##### Data to process #####
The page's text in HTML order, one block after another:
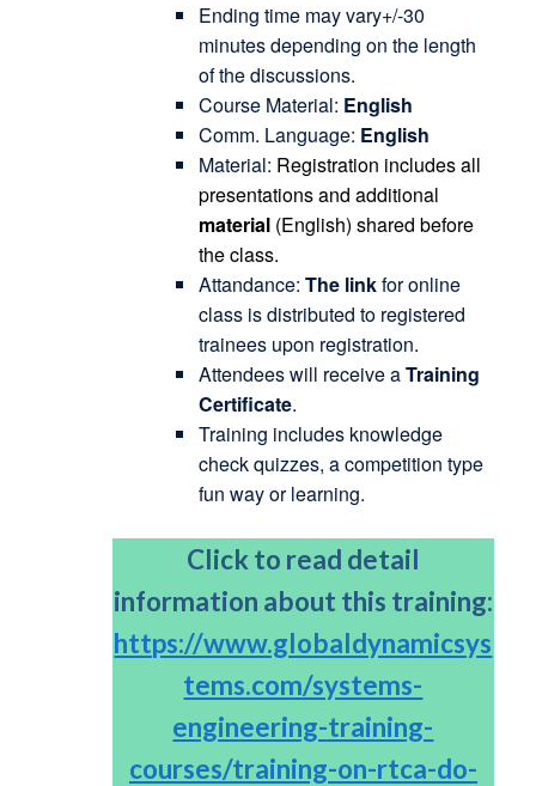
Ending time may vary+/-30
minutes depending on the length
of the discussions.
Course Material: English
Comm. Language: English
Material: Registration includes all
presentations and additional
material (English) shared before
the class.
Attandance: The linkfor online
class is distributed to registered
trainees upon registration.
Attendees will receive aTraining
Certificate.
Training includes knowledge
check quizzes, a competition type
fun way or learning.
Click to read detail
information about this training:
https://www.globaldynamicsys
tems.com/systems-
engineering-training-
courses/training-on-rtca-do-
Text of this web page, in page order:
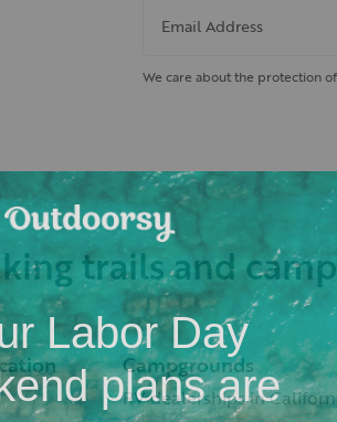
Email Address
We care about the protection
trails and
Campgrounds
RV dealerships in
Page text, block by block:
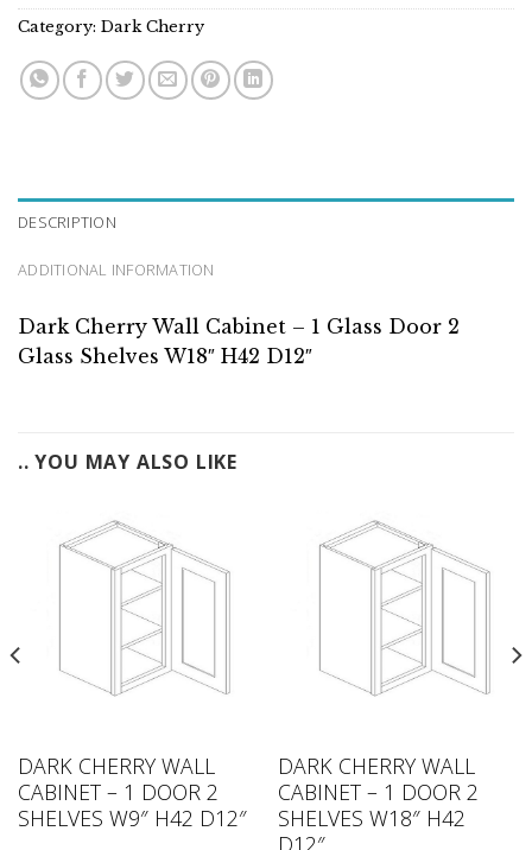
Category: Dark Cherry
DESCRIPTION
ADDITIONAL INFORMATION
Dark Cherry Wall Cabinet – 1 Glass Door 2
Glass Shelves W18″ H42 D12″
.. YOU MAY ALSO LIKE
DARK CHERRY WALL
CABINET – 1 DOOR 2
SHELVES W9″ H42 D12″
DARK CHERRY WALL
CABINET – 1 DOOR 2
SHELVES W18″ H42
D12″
#####
_Work item:_ Leaving the pictures out, set down exactly the lines from the one with "Click to read detail" through the end of the records.

_Result of this task:_
Click to read detail
information about this training:
https://www.globaldynamicsys
tems.com/systems-
engineering-training-
courses/training-on-rtca-do-
Text of this web page, in page order:
Email Address
We care about the protection
trails and
Campgrounds
RV dealerships in
Page text, block by block:
Category: Dark Cherry
DESCRIPTION
ADDITIONAL INFORMATION
Dark Cherry Wall Cabinet – 1 Glass Door 2
Glass Shelves W18″ H42 D12″
.. YOU MAY ALSO LIKE
DARK CHERRY WALL
CABINET – 1 DOOR 2
SHELVES W9″ H42 D12″
DARK CHERRY WALL
CABINET – 1 DOOR 2
SHELVES W18″ H42
D12″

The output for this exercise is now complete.